The standard error of the Pearson correlation coefficient is,

$$
SE_r = \sqrt{\frac{\left(1-r^2\right)^2}{n-1}}
$$

Unlike Cohen's $d$ and other effect size measures, The correlation coefficient is bounded by -1 and positive 1, with positive 1 being a perfectly positive correlation, -1 being a perfectly negative correlation, and zero indicating no correlation between the two variables. The bounding has the consequence of making the confidence interval asymmetric around $r$ (e.g., if the correlation is positive, the lower bound is farther away from $r$ than the upper bound is). It is important to note that with a correlation of zero, the confidence interval is symmetric and approximately normal. Instead, to obtain the confidence intervals of $r$, we first need to apply a Fisher's Z transformation. A Fisher's Z transformation is a hyperbolic arctangent transformation of a Pearson correlation coefficient and can be computed as,

$$
Z_r = \text{arctanh}(r)
$$

The Fisher Z transformation ensures $Z_r$ has a symmetric and approximately normal sampling distribution. This then allows us to calculate the confidence interval from the standard error of $Z_r$ ($SE_{Z_r} = \frac{1}{\sqrt{n-3}}$). We can also back-transform the confidence into a Pearson correlation scale,

$$
CI_{r} = \text{tanh}(Z_r \pm 1.96\times SE_{Z_r})
$$

We can then back-transform the upper bound and lower bound into the upper and lower bound of $r$ by taking the hyperbolic tangent (the inverse of the arctangent).
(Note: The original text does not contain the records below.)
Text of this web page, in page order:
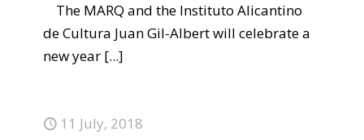
The MARQ and the Instituto Alicantino
de Cultura Juan Gil-Albert will celebrate a
new year [...]
11 July, 2018
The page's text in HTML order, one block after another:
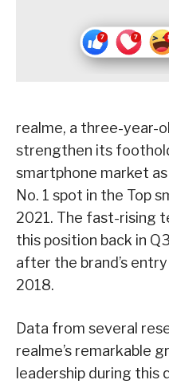
realme, a three-year-
strengthen its
smartphone market
No. 1 spot in the Top
2021. The fast-rising
this position back in
after the brand’s
2018.
Data from several
realme’s remarkable
leadership during this
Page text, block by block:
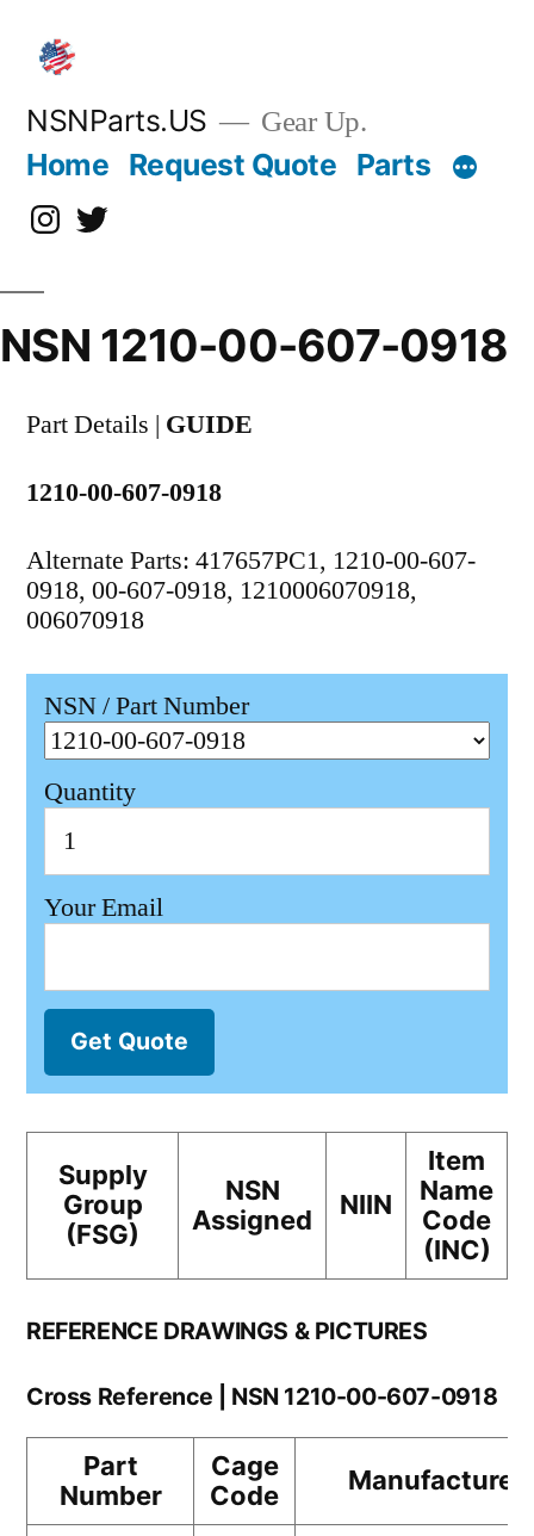
content
NSNParts.US Gear Up.
Home Request Quote Parts
Instagram
X
NSN 1210-00-607-0918
Part Details | GUIDE
1210-00-607-0918
Alternate Parts: 417657PC1, 1210-00-607-
0918, 00-607-0918, 1210006070918,
006070918
NSN / Part Number
Quantity
Your Email
Get Quote
Supply
Group
(FSG)
NSN
Assigned
NIIN
Item
Name
Code
(INC)
REFERENCE DRAWINGS & PICTURES
Cross Reference | NSN 1210-00-607-0918
Part
Number
Cage
Code
Manufacturer
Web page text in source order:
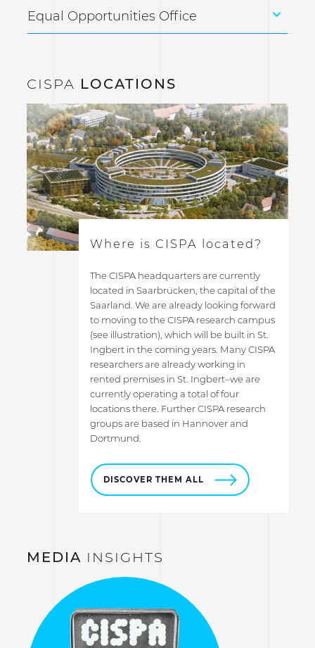
Equal Opportunities Office
CISPA LOCATIONS
Where is CISPA located?
The CISPA headquarters are currently
located in Saarbrücken, the capital of the
Saarland. We are already looking forward
to moving to the CISPA research campus
(see illustration), which will be built in St.
Ingbert in the coming years. Many CISPA
researchers are already working in
rented premises in St. Ingbert–we are
currently operating a total of four
locations there. Further CISPA research
groups are based in Hannover and
Dortmund.
DISCOVER THEM ALL
MEDIA INSIGHTS
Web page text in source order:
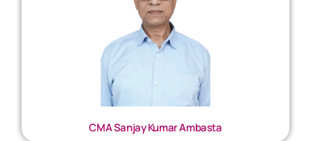
CMA Sanjay Kumar Ambasta

In R, the full process of obtaining confidence intervals can be done quite easily. Note if you have raw data for $X$ and $Y$, then you can compute the correlation with base R, `cor(X,Y)`.

```{r, echo = TRUE}
# example: r = .50, n = 50
r <- .50
n <- 50

# compute Zr
Zr <- atanh(r)

# calculate standard error of Zr
SE_Zr <- 1/sqrt(n-3)

# compute confidence interval of Zr
Zlow <- Zr - 1.96 * SE_Zr
Zhigh <- Zr + 1.96 * SE_Zr

# backtransform CI of Z to CI of Pearson correlation
rlow <- tanh(Zlow) 
rhigh <- tanh(Zhigh)

# print pearson correlation and confidence intervals
data.frame(r = MOTE::apa(r), 
           rlow = MOTE::apa(rlow), 
           rhigh = MOTE::apa(rhigh))

```

The output shows that the correlation and its confidence intervals are $r$ = 0.50, 95% CI \[0.26, 0.68\].